Another interesting side effect from BootROM support is that we could overwrite FW image on QSPI flash even from running application.

antisvin · September 5, 2020, 8:28pm

Flash storage code (converted to template usable with QSPI too) doesn’t handle junk data very well. Ran into case when it got hard fault due to reading data that was previously used for storing firmware image. Looks like it can dereference header variable that can point to invalid address in certain cases. There was a check that header address is less than storage end, but beginning wasn’t checked.

Besides this invalid address issue, alignment for block headers was checked only when they were written. This was source for another hard fault - due to derefencing addresses without proper alignment.

With those issues fixed, junk data can be properly discarded if it ever reaches patch storage.

antisvin · September 12, 2020, 3:57pm

Dynamic patch loading works (in glorious quad channels!). Next stop - QSPI storage for patches (code is written, but probably needs some love to start working).

antisvin · September 17, 2020, 6:09pm

Patch storing / loading works with QSPI storage. The stack overflow I’ve ran into was solved by increasing flash task stack size from 512 to 1024 words, which was most likely due to QSPI writies made in 256 byte pages.

Currently I’m using a trivial patch that copies inputs to outputs just to confirm that it runs. I can’t run serious DSP code, because FW is built without fast math tables due to limited space. Addin LUTs would require using bootrom that I’ve tried to get working earlier. I think that it was not working due to FW issues that got fixed later, so I’ll return to this in the very end.

Next milestones:

check if defragmentation code works
enable caching, which would require using separate memory section for DMA buffers with caching disabled

antisvin · September 20, 2020, 12:01pm

Some numbers about cache efficiency. I’ve measured CPU load for a trivial patch that basically copies inputs to outputs. It was very obvious that H7 core is severely throttled by IO from running code and data in D1 domain RAM.

No cache - 14% load
Instruction cache ON - 13% load
Data cache ON ~3.5% load
Instruction + data cache ON < 1% load

Which shows that data cache gives most improvements. Instruction cache is not particularly effective without data cache, but helps a lot when data cache is enabled.

Now, DMA exchanged bypasses caching completely, so for all DMA buffers we have to do one of the following:

Use a separate memory section that is not using cache (configured by MPU settings) - this will be done for most large buffers (audio data, probably also MIDI and digital bus)
Use cache, but discard old value before reading - this is done for ADC values
Use cache, but write it to memory before reading (using clean and invalidate call) - this is done for graphics params array. Haven’t fully understood how it interacts with cache yet, but this approach is the only way that I could get it to work correctly.

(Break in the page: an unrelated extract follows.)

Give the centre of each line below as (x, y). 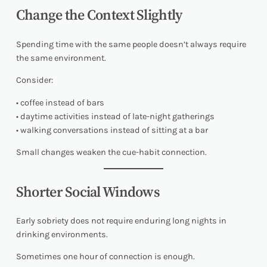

For option #2 we must align data to cache lines (32 bytes) in order to not invalidate data belonging to something else. For #3 this alignment is not mandatory, but it’s better to use it to avoid evicting data that is stored nearby graph parameters.

I’ve added 2 macros for changing object alignment and for moving to non-cacheable section.

antisvin · September 23, 2020, 9:48pm

I’ve compared that patch’s performance on Magus - 3% CPU used. Besides being 3 times faster, Daisy was processing twice as many channels. But performance on larger patches would likely drop along with caching efficiency.

I’ve finally ran out of things that need fixing in firmware port, it’s time to start dealing with last major task - setting up bootrom loading. It’s sort of written, but wasn’t functional last time. Turns out that I was booting broken FW, so maybe not that much is left to get everything running.